Below are some records. Pull every line that contains the word "pair".

[Extracted entries — start]

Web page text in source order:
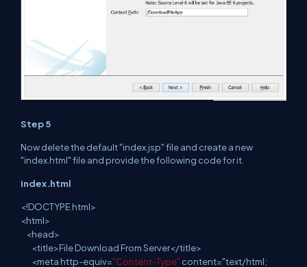
Step 5
Now delete the default "index.jsp" file and createa new
"index.html" file and provide the following code for it.
index.html
<!DOCTYPE html>
<html>
<head>
<title>File Download From Server</title>
<meta http-equiv="Content-Type" content="text/html;
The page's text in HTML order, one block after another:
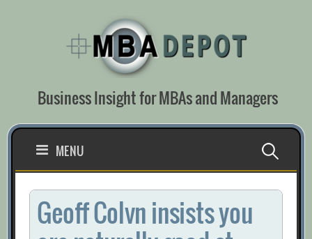
Business Insight for MBAs and Managers
MENU Search
for:
Geoff Colvn insists you
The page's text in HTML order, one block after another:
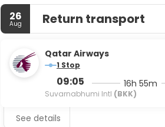
Make yourself at home in one of the
cable programming provide
with showers feature complimentary
Satisfy your appetite for lunch or
hours). Unwind at the end of the day
6:00 AM to 10:30 AM for a fee.
Featured amenities include dry
26
Aug Return transport
Qatar Airways
1 Stop
09:05
Suvarnabhumi Intl (BKK)
16h 55m
See details
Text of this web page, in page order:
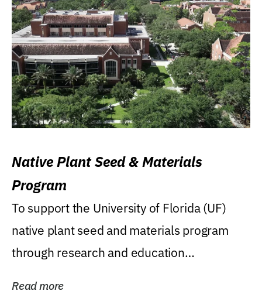
Native Plant Seed & Materials
Program
To support the University of Florida (UF)
native plant seed and materials program
through research and education
Read more
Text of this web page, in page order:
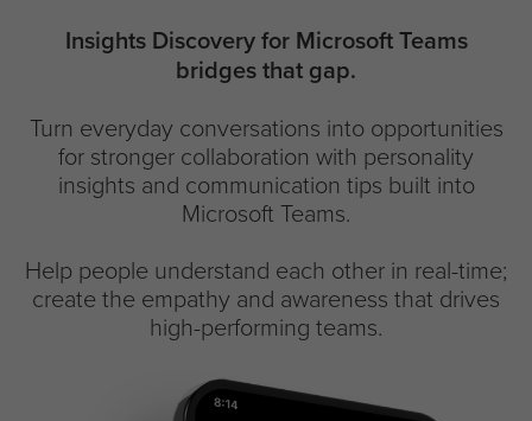
Insights Discovery for Microsoft Teams
bridges that gap.
Turn everyday conversations into opportunities
for stronger collaboration with personality
insights and communication tips built into
Microsoft Teams.
Help people understand each other in real-time;
create the empathy and awareness that drives
high-performing teams.
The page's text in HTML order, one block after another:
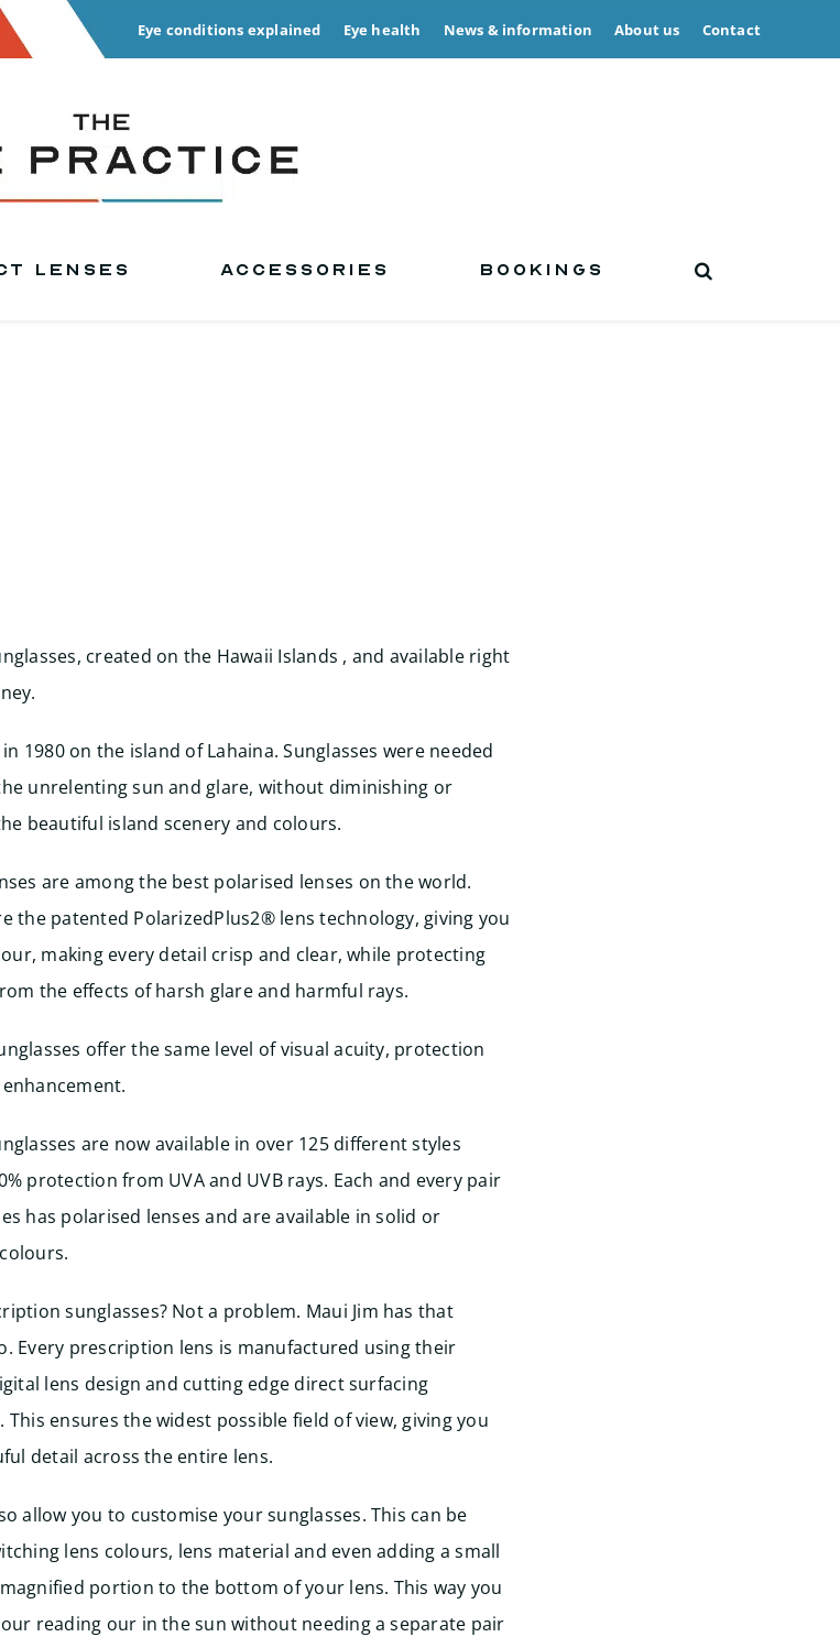
Eye conditions explained Eye health News & information About us Contact
LENSES ACCESSORIES BOOKINGS
created on the Hawaii Islands , and available right
1980 on the island of Lahaina. Sunglasses were needed
unrelenting sun and glare, without diminishing or
beautiful island scenery and colours.
are among the best polarised lenses on the world.
the patented PolarizedPlus2® lens technology, giving you
making every detail crisp and clear, while protecting
the effects of harsh glare and harmful rays.
offer the same level of visual acuity, protection
are now available in over 125 different styles
protection from UVA and UVB rays. Each and every pair
has polarised lenses and are available in solid or
sunglasses? Not a problem. Maui Jim has that
Every prescription lens is manufactured using their
lens design and cutting edge direct surfacing
This ensures the widest possible field of view, giving you
detail across the entire lens.
allow you to customise your sunglasses. This can be
lens colours, lens material and even adding a small
portion to the bottom of your lens. This way you
reading our in the sun without needing a separate pair

[Extracted entries — finish]

(Task answer):
protection from UVA and UVB rays. Each and every pair
reading our in the sun without needing a separate pair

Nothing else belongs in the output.